沖縄について語る資格があるか

 我々日本本土に住み着いているものが、沖縄について語る資格があるか。もし、沖縄について語れと言われたら、辞退するのがいいのか。この際、にわか勉強でもいいから形ばかりでも間に合わせるのがいいのか、私には分からない。一旦引き受けたら、少しでも沖縄について自責の念を語るのも、自分のつとめではないかと思う。
 第一には、沖縄基地の負担軽減に真剣にはなっていないことである。ご無理とは思うが、平身低頭してお願いするしかないという。それをせずになんとかなると思ったら、「もう騙されない」という跳ね返りを甘受しなければ、もう収まらなくなっている。島外も県外も国外も引き受けてくれるところはどこもないのが実情だ。基地がある限り、沖縄の戦後は終わらない。
 第二には、平和の礎(いしじ)である。平成7年設立当初は全戦没者234182人の氏名だった。毎年判明する毎に追記していると聞く。ここに立てば、この大勢の数に圧倒され、共に合祀されているということに一体感が沸き起こり、癒され慰められる気になる。これは一面恐ろしいことである。名前だけ記されて、そんなことですまされてたまるか、という気に私はなる。

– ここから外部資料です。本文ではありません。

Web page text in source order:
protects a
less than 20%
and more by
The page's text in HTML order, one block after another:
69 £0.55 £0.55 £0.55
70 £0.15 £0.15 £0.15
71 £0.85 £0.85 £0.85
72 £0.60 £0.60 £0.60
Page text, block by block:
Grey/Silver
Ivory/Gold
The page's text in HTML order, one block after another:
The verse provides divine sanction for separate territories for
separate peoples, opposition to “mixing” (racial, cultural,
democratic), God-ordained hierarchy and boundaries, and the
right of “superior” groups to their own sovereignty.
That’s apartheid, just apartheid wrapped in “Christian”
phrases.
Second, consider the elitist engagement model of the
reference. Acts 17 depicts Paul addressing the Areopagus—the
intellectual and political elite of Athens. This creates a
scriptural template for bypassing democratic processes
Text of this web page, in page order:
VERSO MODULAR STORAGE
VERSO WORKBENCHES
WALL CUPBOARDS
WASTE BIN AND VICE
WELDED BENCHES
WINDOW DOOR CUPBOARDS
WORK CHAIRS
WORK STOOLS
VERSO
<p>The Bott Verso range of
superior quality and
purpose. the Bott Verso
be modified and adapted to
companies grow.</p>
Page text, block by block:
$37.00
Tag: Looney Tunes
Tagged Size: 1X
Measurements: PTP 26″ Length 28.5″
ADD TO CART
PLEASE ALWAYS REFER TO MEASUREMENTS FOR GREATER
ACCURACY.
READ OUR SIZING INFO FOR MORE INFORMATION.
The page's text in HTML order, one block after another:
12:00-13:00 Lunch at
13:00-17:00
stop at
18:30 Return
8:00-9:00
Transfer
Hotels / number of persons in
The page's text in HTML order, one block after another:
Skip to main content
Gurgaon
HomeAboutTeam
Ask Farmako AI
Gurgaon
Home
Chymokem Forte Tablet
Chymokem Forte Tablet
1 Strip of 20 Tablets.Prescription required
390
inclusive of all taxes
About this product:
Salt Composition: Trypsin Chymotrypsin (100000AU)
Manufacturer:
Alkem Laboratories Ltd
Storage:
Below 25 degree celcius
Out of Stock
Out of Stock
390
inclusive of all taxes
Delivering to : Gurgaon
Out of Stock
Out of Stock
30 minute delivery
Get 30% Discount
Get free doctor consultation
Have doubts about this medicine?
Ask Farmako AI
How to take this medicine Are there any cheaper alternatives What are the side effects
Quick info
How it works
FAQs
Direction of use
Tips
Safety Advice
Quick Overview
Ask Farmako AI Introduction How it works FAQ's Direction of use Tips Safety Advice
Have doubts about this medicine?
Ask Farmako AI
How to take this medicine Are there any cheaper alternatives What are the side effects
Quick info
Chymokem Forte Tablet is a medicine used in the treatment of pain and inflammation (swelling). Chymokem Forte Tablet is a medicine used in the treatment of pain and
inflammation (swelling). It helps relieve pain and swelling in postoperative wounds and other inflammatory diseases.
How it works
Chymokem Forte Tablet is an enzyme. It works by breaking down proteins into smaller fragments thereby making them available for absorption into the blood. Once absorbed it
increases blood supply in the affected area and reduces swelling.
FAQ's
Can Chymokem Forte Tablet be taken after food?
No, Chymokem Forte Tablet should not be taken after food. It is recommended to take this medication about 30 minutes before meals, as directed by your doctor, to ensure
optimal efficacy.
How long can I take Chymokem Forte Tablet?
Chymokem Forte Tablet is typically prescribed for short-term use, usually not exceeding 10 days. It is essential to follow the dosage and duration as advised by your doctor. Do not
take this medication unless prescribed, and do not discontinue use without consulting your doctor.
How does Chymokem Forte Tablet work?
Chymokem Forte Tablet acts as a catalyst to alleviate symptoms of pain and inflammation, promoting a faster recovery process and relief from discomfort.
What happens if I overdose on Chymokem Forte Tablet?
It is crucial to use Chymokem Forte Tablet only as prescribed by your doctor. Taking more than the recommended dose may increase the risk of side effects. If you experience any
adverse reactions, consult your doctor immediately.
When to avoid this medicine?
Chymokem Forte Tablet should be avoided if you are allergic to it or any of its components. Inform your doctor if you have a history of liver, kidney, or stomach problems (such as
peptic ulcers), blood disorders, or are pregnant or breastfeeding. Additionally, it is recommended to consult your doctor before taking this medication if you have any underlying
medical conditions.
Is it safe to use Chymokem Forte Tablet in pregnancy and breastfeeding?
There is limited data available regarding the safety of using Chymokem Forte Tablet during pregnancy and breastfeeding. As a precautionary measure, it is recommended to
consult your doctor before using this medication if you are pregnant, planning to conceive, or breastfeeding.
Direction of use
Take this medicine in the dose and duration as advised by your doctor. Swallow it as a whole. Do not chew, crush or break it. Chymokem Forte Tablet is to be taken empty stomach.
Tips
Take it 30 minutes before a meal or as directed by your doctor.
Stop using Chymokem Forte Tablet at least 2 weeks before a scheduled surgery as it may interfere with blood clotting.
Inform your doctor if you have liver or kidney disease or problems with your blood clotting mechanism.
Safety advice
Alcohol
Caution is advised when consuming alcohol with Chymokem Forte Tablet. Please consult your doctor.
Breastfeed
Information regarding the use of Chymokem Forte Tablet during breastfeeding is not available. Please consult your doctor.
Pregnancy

いつ、どこで、どのようにと書かれて初めて墓碑銘になる。名前だけで我慢しろと言ったって、とうてい承服できない。名前の多さに酔ってしまって、そのような不満を言うすべを忘れさせられている、とすればおそろしいことだ。もっと一人一人が知りたい。
 第三には、九条の会だ。この度沖縄南部戦跡めぐりで、九条の会が建てたと記された戦跡が新しくあるのに注目させられた。平和憲法を守り、絶対に戦争を起こしてはならないという信念はこの沖縄に、しっかりと根を下ろしている、と実感させられた。自分が四国で戦場にもならなかったのに安住しているのとは雲泥の差が沖縄にはあるという意識が深くはなかったと恥じるのだった。